Hundreds of Aristide's supporters, wielding machetes and sticks, surrounded the palace, shouting, "We'll never accept another coup d'etat."

Aristide was first elected president in 1990 and stayed in power only eight months before the army ousted him in a coup that began Sept. 30, 1991. He was restored to power in 1994 by U.S. troops but a term limit forced him to step down in 1996 and he was replaced by his protege, Rene Preval. Aristide began his second term in February.

"This is an attempted coup d'etat," Maurice said.

In apparent retribution for the palace attack, Aristide supporters torched the headquarters of the Convergence opposition alliance in the capital as well as three buildings that serve as headquarters for the socialist National Congress of Democratic Movements, the center-left Convention of Democratic Unity and the rightist Alliance for the Liberation of Haiti, all members of the 15-party alliance.

Aristide supporters also burned down the home of opposition leader Luc Mesadieu in northern Gonaives and attacked the home of opposition leader Gerard Pierre-Charles in Petionville, just outside Port-au-Prince.

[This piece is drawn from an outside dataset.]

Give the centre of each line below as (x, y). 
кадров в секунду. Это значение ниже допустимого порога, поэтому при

There were no reported injuries.

They also ransacked the French Institute, a cultural center in Port-au-Prince run by the French government. Aristide has accused the international community of "economic terrorism" in suspending aid. France has been among donors withholding aid over disputed elections last year.

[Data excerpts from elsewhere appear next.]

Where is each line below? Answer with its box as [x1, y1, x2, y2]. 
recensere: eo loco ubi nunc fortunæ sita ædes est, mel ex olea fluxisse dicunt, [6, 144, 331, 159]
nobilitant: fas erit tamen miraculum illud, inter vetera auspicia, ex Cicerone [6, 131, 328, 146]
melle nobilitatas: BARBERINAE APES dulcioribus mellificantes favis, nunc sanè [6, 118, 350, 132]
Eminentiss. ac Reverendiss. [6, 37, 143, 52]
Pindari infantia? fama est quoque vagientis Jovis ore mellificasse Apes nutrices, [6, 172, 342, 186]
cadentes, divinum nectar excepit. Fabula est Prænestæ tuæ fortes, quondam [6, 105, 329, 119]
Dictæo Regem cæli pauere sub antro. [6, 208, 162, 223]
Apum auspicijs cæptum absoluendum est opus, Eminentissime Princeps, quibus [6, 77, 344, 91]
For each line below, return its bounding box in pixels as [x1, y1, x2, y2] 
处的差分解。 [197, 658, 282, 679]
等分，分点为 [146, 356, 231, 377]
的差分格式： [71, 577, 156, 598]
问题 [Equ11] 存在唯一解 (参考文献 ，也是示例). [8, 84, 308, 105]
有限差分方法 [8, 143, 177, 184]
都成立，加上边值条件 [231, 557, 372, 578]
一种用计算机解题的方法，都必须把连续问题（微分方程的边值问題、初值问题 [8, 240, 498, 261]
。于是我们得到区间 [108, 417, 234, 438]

By midmorning police had retaken the palace, shooting and killing one gunman, said National Palace security head Jean Oriel.

The other gunmen fled and police were searching for them, Oriel said.

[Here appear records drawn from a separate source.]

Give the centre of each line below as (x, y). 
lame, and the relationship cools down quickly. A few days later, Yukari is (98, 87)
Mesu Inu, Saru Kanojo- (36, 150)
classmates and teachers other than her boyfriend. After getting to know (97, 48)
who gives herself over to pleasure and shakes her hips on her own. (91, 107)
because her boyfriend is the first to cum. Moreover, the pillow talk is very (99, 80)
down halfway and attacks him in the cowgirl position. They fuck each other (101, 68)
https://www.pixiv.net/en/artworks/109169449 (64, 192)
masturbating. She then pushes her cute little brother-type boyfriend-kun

Oriel said the gunman who died, like others in the group, was dressed in the khaki uniform of Haiti's former army, which Aristide disbanded after he returned to power in 1994.

"I don't know what happened at the National Palace, but it has become a pretext to massacre the opposition," said former Justice Minister Gerard Gourgue, who heads the opposition alliance.

Gourgue said he has gone into hiding and fears for his life.

Culture and Communication Minister Guy Paul called the burning of the opposition headquarters "a regrettable incident" but said "the people are enraged and things like that are difficult to avoid."

Before attacking the national palace, the commandos attempted to attack the national penitentiary, but they were rebuffed.

The gunmen then moved onto the palace, lobbing a grenade at the building around 2 a.m., then opening fire as they entered, Maurice said. They killed two police officers guarding the palace, and six others were wounded in the clash, Maurice said.

A pickup truck, apparently carrying some of the gunmen, sped out of the palace in the morning and escaped, national radio reported. The men in the truck shot and killed two passers-by as they fled, witnesses said.

At the palace, the attackers used the building's two-way radio system to communicate among themselves, some in Creole and others in English and Spanish, Maurice said.

A government official, speaking on condition of anonymity, said the attackers identified their leader as the former police chief of northern Cap-Haitien city, Guy Philippe, who fled to the neighboring Dominican Republic last year with seven police officers accused of plotting a coup.

But Philippe called The Associated Press from the Dominican Republic to deny involvement in the attack, saying "it was a staged event to give a pretext for attacking the opposition."

American Airlines canceled its six flights to Port-au-Prince on Monday. Charter carriers also said they weren't flying to Haiti.

Both Haitian and Dominican authorities tightened security along their common border but the border remained open.

Flaming tire barricades burned on several corners in the capital. Several radio stations went off air, and personnel from the U.S. Embassy were told to stay home.

Since Aristide's Lavalas Family party swept parliamentary and local elections in May 2000, Haiti has been mired in unrest with the opposition calling the elections fraudulent and foreign donors refusing to release hundreds of millions of dollars in aid until results are revised.

There has also been mounting grass-roots opposition to Aristide within his own party. Protesters have accused Aristide of failing to deliver on promises of basic services such as sanitation and electricity.